Была ли это паника или противостояние предсказанию Греты, не имело значения. У него не было другого выбора. Он не мог просто стоять там и смотреть, как его сын разожмет руки.
Залезть на заграждение не составило большого труда, хотя преодолеть выгнутый наружу участок наверху было труднее, чем он рассчитывал.
— Теодор, пожалуйста! — крикнул он, пока рельсы переходили от скрипа к крику. — Это не то, чего ты хочешь. — Взявшись рукой за старые деревянные перила, выходившие за более высокую стальную опору, и поставив одну ногу на край моста, он осторожно поставил другую как можно дальше на куске листового железа. — Ты не предатель. Ты боец. Ты слышишь? Чертов боец! Ты всегда был таким. — Он перенес значительную часть своего веса на ногу, которая стояла на куске металла. — У тебя все получится.
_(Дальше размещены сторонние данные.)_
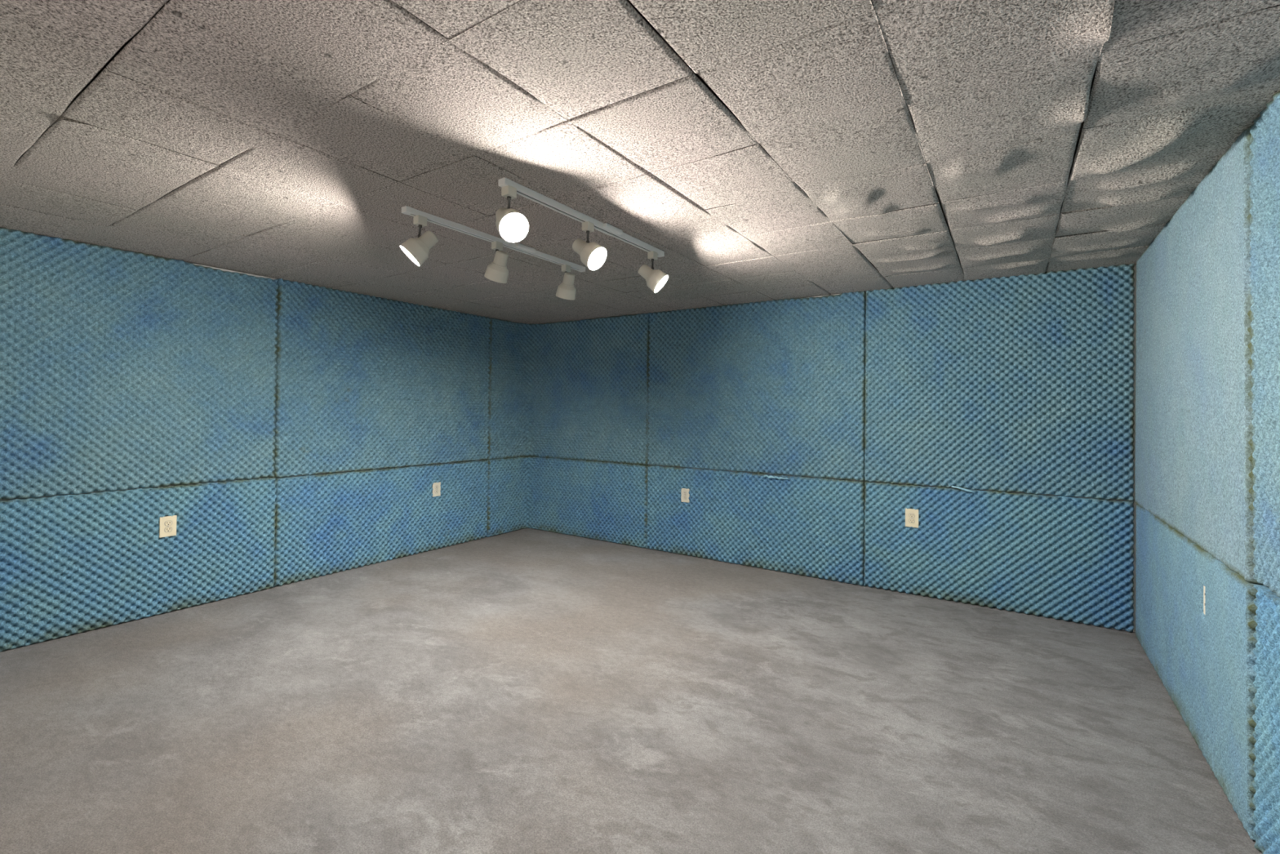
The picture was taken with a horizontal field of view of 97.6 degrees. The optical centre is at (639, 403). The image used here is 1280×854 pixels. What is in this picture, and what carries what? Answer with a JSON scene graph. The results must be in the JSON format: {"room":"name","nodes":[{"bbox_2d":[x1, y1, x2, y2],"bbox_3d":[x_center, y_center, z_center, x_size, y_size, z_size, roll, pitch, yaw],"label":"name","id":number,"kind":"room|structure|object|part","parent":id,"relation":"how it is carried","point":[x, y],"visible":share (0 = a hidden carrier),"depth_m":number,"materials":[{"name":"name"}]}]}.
{"room":"studio","nodes":[
{"label":"studio","id":0,"kind":"room"},
{"bbox_2d":[0,243,482,586],"bbox_3d":[-2.705,0.177,3.956,0.100,2.260,5.452,0,-1,34],"label":"wall","id":1,"kind":"structure","parent":0,"point":[222,269],"depth_m":3.81,"materials":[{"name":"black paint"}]},
{"bbox_2d":[0,477,276,651],"bbox_3d":[-3.130,0.900,3.172,0.053,0.779,1.939,0,-1,34],"label":"panel","id":2,"kind":"object","parent":1,"relation":"attached to","point":[70,564],"visible":1,"depth_m":3.30,"materials":[{"name":"blue fabric"}]},
{"bbox_2d":[0,227,278,499],"bbox_3d":[-3.121,-0.199,3.181,0.052,1.414,1.928,0,-1,34],"label":"panel","id":3,"kind":"object","parent":1,"relation":"attached to","point":[120,370],"visible":1,"depth_m":3.30,"materials":[{"name":"blue fabric"}]},
{"bbox_2d":[159,515,177,537],"bbox_3d":[-2.934,0.761,3.474,0.047,0.126,0.084,0,-1,34],"label":"wall outlet","id":4,"kind":"object","parent":1,"relation":"attached to","point":[167,524],"visible":1,"depth_m":3.46,"materials":[{"name":"beige plastic"}]},
{"bbox_2d":[164,526,172,532],"bbox_3d":[-2.917,0.780,3.462,0.001,0.032,0.040,0,-1,34],"label":"receptacle","id":5,"kind":"object","parent":4,"relation":"attached to","point":[166,529],"depth_m":3.46,"materials":[{"name":"plastic"}]},
{"bbox_2d":[164,520,172,525],"bbox_3d":[-2.917,0.742,3.463,0.001,0.032,0.040,0,-1,34],"label":"receptacle","id":6,"kind":"object","parent":4,"relation":"attached to","point":[166,522],"depth_m":3.46,"materials":[{"name":"plastic"}]},
{"bbox_2d":[273,459,488,586],"bbox_3d":[-2.059,0.935,4.793,0.050,0.771,1.935,0,-1,34],"label":"panel","id":7,"kind":"object","parent":1,"relation":"attached to","point":[326,523],"visible":1,"depth_m":4.58,"materials":[{"name":"blue fabric"}]},
{"bbox_2d":[273,278,490,476],"bbox_3d":[-2.048,-0.167,4.800,0.054,1.423,1.946,0,-1,34],"label":"panel","id":8,"kind":"object","parent":1,"relation":"attached to","point":[363,381],"visible":1,"depth_m":4.58,"materials":[{"name":"blue fabric"}]},
{"bbox_2d":[432,481,440,497],"bbox_3d":[-1.863,0.782,5.097,0.047,0.126,0.084,0,-1,34],"label":"wall outlet","id":9,"kind":"object","parent":1,"relation":"attached to","point":[436,486],"visible":1,"depth_m":5.08,"materials":[{"name":"beige plastic"}]},
{"bbox_2d":[0,528,1262,853],"bbox_3d":[-0.595,1.313,2.478,5.057,0.002,5.352,0,-1,34],"label":"floor","id":10,"kind":"structure","parent":0,"point":[525,691],"depth_m":2.30,"materials":[{"name":"grey concrete"}]},
{"bbox_2d":[0,0,1279,324],"bbox_3d":[-0.571,-0.876,2.503,5.057,0.080,5.352,0,-1,34],"label":"ceiling","id":11,"kind":"structure","parent":0,"point":[771,150],"depth_m":1.83,"materials":[{"name":"tile"}]},
{"bbox_2d":[401,205,585,271],"bbox_3d":[-0.713,-0.864,3.052,0.076,0.029,1.272,0,-1,34],"label":"track","id":12,"kind":"object","parent":11,"relation":"attached to","point":[406,210],"visible":1,"depth_m":2.91,"materials":[{"name":"white metal"}]},
{"bbox_2d":[400,214,438,266],"bbox_3d":[-1.022,-0.749,2.592,0.166,0.229,0.121,1,-1,-25],"label":"track spotlight","id":13,"kind":"object","parent":12,"relation":"hanging from","point":[417,250],"visible":1,"depth_m":2.57,"materials":[{"name":"white metal"}]},
{"bbox_3d":[-1.049,-0.694,2.580,0.102,0.100,0.102,0,-1,34],"label":"bulb","id":14,"kind":"part","parent":13,"relation":"part of","materials":[{"name":"white glass"}]},
{"bbox_3d":[-1.020,-0.719,2.584,0.166,0.168,0.121,1,-1,-13],"label":"lamp shade","id":15,"kind":"part","parent":13,"relation":"part of","materials":[{"name":"white metal"}]},
{"bbox_3d":[-1.019,-0.794,2.591,0.017,0.061,0.021,0,-1,34],"label":"stem","id":16,"kind":"part","parent":13,"relation":"part of","materials":[{"name":"metal"}]},
{"bbox_2d":[484,240,508,283],"bbox_3d":[-0.754,-0.745,2.976,0.148,0.223,0.122,0,-1,34],"label":"track spotlight","id":17,"kind":"object","parent":12,"relation":"hanging from","point":[496,271],"visible":1,"depth_m":2.93,"materials":[{"name":"white metal"}]},
{"bbox_2d":[555,264,576,300],"bbox_3d":[-0.448,-0.737,3.437,0.139,0.220,0.125,0,-1,34],"label":"track spotlight","id":18,"kind":"object","parent":12,"relation":"hanging from","point":[566,290],"visible":1,"depth_m":3.39,"materials":[{"name":"white metal"}]},
{"bbox_2d":[497,177,664,257],"bbox_3d":[-0.210,-0.863,2.707,0.076,0.029,1.212,0,-1,34],"label":"track","id":19,"kind":"object","parent":11,"relation":"attached to","point":[605,228],"visible":0.96,"depth_m":2.57,"materials":[{"name":"white metal"}]},
{"bbox_2d":[495,185,528,243],"bbox_3d":[-0.525,-0.749,2.219,0.170,0.227,0.130,0,-1,34],"label":"track spotlight","id":20,"kind":"object","parent":19,"relation":"hanging from","point":[512,225],"visible":1,"depth_m":2.19,"materials":[{"name":"white metal"}]},
{"bbox_3d":[-0.523,-0.793,2.235,0.017,0.060,0.017,0,-1,34],"label":"stem","id":21,"kind":"part","parent":20,"relation":"part of","materials":[{"name":"metal"}]},
{"bbox_3d":[-0.525,-0.714,2.219,0.170,0.158,0.130,0,-1,34],"label":"lamp shade","id":22,"kind":"part","parent":20,"relation":"part of","materials":[{"name":"beige ceramic"}]},
{"bbox_3d":[-0.505,-0.696,2.200,0.099,0.102,0.106,0,-1,34],"label":"bulb","id":23,"kind":"part","parent":20,"relation":"part of","materials":[{"name":"white glass"}]},
{"bbox_2d":[572,221,607,271],"bbox_3d":[-0.240,-0.741,2.651,0.171,0.227,0.121,0,-1,34],"label":"track spotlight","id":24,"kind":"object","parent":19,"relation":"hanging from","point":[593,255],"visible":1,"depth_m":2.63,"materials":[{"name":"white metal"}]},
{"bbox_3d":[-0.247,-0.785,2.652,0.017,0.060,0.017,0,-1,34],"label":"stem","id":25,"kind":"part","parent":24,"relation":"part of","materials":[{"name":"metal"}]},
{"bbox_3d":[-0.241,-0.706,2.651,0.171,0.159,0.121,0,-1,34],"label":"lamp shade","id":26,"kind":"part","parent":24,"relation":"part of","materials":[{"name":"white metal"}]},
{"bbox_3d":[-0.217,-0.687,2.635,0.096,0.102,0.109,0,-1,34],"label":"bulb","id":27,"kind":"part","parent":24,"relation":"part of","materials":[{"name":"white glass"}]},
{"bbox_2d":[638,250,668,293],"bbox_3d":[0.081,-0.731,3.138,0.168,0.228,0.130,0,-1,34],"label":"track spotlight","id":28,"kind":"object","parent":19,"relation":"hanging from","point":[655,280],"visible":1,"depth_m":3.10,"materials":[{"name":"white metal"}]},
{"bbox_3d":[0.070,-0.776,3.131,0.017,0.060,0.017,0,-1,34],"label":"stem","id":29,"kind":"part","parent":28,"relation":"part of","materials":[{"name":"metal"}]},
{"bbox_3d":[0.080,-0.698,3.137,0.168,0.163,0.130,0,-1,34],"label":"lamp shade","id":30,"kind":"part","parent":28,"relation":"part of","materials":[{"name":"white metal"}]},
{"bbox_3d":[0.103,-0.676,3.127,0.100,0.102,0.106,0,-1,34],"label":"bulb","id":31,"kind":"part","parent":28,"relation":"part of","materials":[{"name":"white glass"}]},
{"bbox_2d":[591,264,1137,631],"bbox_3d":[0.922,0.227,4.764,5.057,2.260,0.100,0,-1,34],"label":"wall","id":32,"kind":"structure","parent":0,"point":[1135,265],"depth_m":3.36,"materials":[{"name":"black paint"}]},
{"bbox_2d":[486,456,648,547],"bbox_3d":[-0.733,0.955,5.431,1.557,0.774,0.582,0,-1,34],"label":"panel","id":33,"kind":"object","parent":32,"relation":"attached to","point":[606,501],"visible":1,"depth_m":5.67,"materials":[{"name":"blue fabric"}]},
{"bbox_2d":[488,313,649,465],"bbox_3d":[-0.721,-0.141,5.444,1.557,1.424,0.582,0,-1,34],"label":"panel","id":34,"kind":"object","parent":32,"relation":"attached to","point":[577,389],"visible":1,"depth_m":5.68,"materials":[{"name":"blue fabric"}]},
{"bbox_2d":[680,488,689,502],"bbox_3d":[0.413,0.819,4.997,0.082,0.124,0.047,0,-1,34],"label":"wall outlet","id":35,"kind":"object","parent":32,"relation":"attached to","point":[685,495],"visible":1,"depth_m":4.98,"materials":[{"name":"beige plastic"}]},
{"bbox_2d":[645,465,864,585],"bbox_3d":[0.861,0.965,4.686,1.912,0.772,0.066,0,-1,34],"label":"panel","id":36,"kind":"object","parent":32,"relation":"attached to","point":[802,526],"depth_m":4.58,"materials":[{"name":"blue fabric"}]},
{"bbox_3d":[1.097,0.597,4.504,0.213,0.032,0.012,0,-1,34],"label":"torn foam strip","id":37,"kind":"part","parent":36,"relation":"part of","materials":[{"name":"blue fabric"}]},
{"bbox_2d":[647,290,866,480],"bbox_3d":[0.878,-0.136,4.705,1.912,1.424,0.049,0,-1,34],"label":"panel","id":38,"kind":"object","parent":32,"relation":"attached to","point":[775,386],"visible":1,"depth_m":4.61,"materials":[{"name":"blue fabric"}]},
{"bbox_2d":[905,508,918,528],"bbox_3d":[1.939,0.814,3.987,0.086,0.130,0.047,0,-1,34],"label":"wall outlet","id":39,"kind":"object","parent":32,"relation":"attached to","point":[911,514],"visible":1,"depth_m":3.97,"materials":[{"name":"beige plastic"}]},
{"bbox_2d":[908,518,915,523],"bbox_3d":[1.927,0.833,3.970,0.040,0.032,0.001,0,-1,34],"label":"receptacle","id":40,"kind":"object","parent":39,"relation":"attached to","point":[910,520],"depth_m":3.97,"materials":[{"name":"plastic"}]},
{"bbox_2d":[908,512,915,517],"bbox_3d":[1.928,0.794,3.970,0.040,0.032,0.001,0,-1,34],"label":"receptacle","id":41,"kind":"object","parent":39,"relation":"attached to","point":[910,514],"depth_m":3.97,"materials":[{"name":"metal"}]},
{"bbox_2d":[863,480,1133,631],"bbox_3d":[2.300,0.969,3.743,1.516,0.773,0.049,0,-1,34],"label":"panel","id":42,"kind":"object","parent":32,"relation":"attached to","point":[1067,558],"visible":1,"depth_m":3.66,"materials":[{"name":"blue fabric"}]},
{"bbox_2d":[864,263,1134,501],"bbox_3d":[2.307,-0.120,3.748,1.516,1.446,0.067,0,-1,34],"label":"panel","id":43,"kind":"object","parent":32,"relation":"attached to","point":[1024,384],"depth_m":3.68,"materials":[{"name":"blue fabric"}]},
{"bbox_3d":[2.187,0.582,3.788,0.144,0.038,0.014,0,-1,37],"label":"torn foam strip","id":44,"kind":"part","parent":43,"relation":"part of","materials":[{"name":"blue fabric"}]},
{"bbox_3d":[1.595,0.191,1.109,0.100,2.260,5.452,0,-1,34],"label":"wall","id":45,"kind":"structure","parent":0,"visible":0},
{"bbox_2d":[1134,127,1262,584],"bbox_3d":[2.420,-0.142,2.505,0.058,1.422,1.860,0,-1,34],"label":"panel","id":46,"kind":"object","parent":45,"relation":"attached to","point":[1193,473],"visible":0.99,"depth_m":2.13,"materials":[{"name":"blue fabric"}]},
{"bbox_2d":[1135,503,1263,839],"bbox_3d":[2.403,0.955,2.482,0.057,0.774,1.882,0,-1,34],"label":"panel","id":47,"kind":"object","parent":45,"relation":"attached to","point":[1205,662],"visible":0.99,"depth_m":2.11,"materials":[{"name":"blue fabric"}]},
{"bbox_2d":[1203,585,1204,613],"bbox_3d":[2.171,0.751,2.119,0.047,0.120,0.080,0,-1,34],"label":"wall outlet","id":48,"kind":"object","parent":45,"relation":"attached to","point":[1203,585],"visible":0.15,"depth_m":2.15,"materials":[{"name":"beige plastic"}]},
{"bbox_2d":[1248,91,1279,597],"bbox_3d":[1.375,-0.180,0.921,0.052,1.413,1.924,0,-1,34],"label":"panel","id":49,"kind":"object","parent":45,"relation":"attached to","point":[1264,140],"visible":1,"depth_m":1.63,"materials":[{"name":"blue fabric"}]},
{"bbox_2d":[1250,584,1279,853],"bbox_3d":[1.355,0.924,0.898,0.055,0.777,1.899,0,-1,34],"label":"panel","id":50,"kind":"object","parent":45,"relation":"attached to","point":[1266,783],"visible":1,"depth_m":1.62,"materials":[{"name":"blue fabric"}]}
]}
Я знаю, что у тебя все получится!
Грохот под ним заглушили визжащие рельсы. Он отчетливо понял, что даже такой прочный лист металла вот-вот сдастся под его весом.
— Черт побери, Теодор! — крикнул он, и этот крик наконец заставил сына обернуться и протянуть руку.
Через секунду после этого под ними пронесся поезд, и все произошло так быстро, что только потом он смог воспроизвести в памяти всего несколько кадров из всего того, что случилось. Как поезд, который с грохотом проносился под ними, словно никогда не заканчивался. Как металлический лист отломился еще в одном месте и вдруг наклонился книзу так сильно, что Теодору пришлось очень крепко схватиться за него, чтобы не соскользнуть. Как он громко кричал.
Что именно — он не вспомнит уже никогда. Только то, что он выкрикивал что-то из глубин своей безудержной печали, чувствуя руку Теодора в своей. Он уже никогда не сможет объяснить, как она туда попала или как он сумел удержать ее в своей руке, несмотря на то, что кусок железа под ними исчез. И он никогда не сможет описать дальнейший ход событий, так как пришел в себя только тогда, когда они оба наконец оказались на мосту и стояли, обнявшись.
Слишком уставшие, чтобы что-то говорить.
Плакать.
Думать.
Может быть, они заснули.
А может и нет.
Фабиан сидел в машине, Теодор спал рядом с ним, когда внезапно тишину нарушил звук мобильного телефона, уже не в первый, а, наверное, в третий раз. Конечно, это снова была Соня. Неудивительно, что она была вне себя от беспокойства. Проблема была в том, что он не знал, что сказать. Как он мог выразить словами то, что они с Теодором только что пережили.
Может быть, примерно то же самое она чувствовала, когда произошли события месячной давности. Может быть, тот ее любовник подверг ее таким же страданиям. Не важно, что именно произошло у них тогда, он больше никогда не спросит ее об этом. Никогда в жизни.
Но когда телефон зазвонил в четвертый раз, ему ничего не оставалось как ответить.
— Привет, Соня, — тихо сказал он, стараясь не разбудить Теодора. — Извини, что не позвонил. Но…
— Соня? — перебила его женщина на другом конце провода. — Хм… Красивое имя. К сожалению, меня зовут не так.
— Простите, но с кем я разговариваю?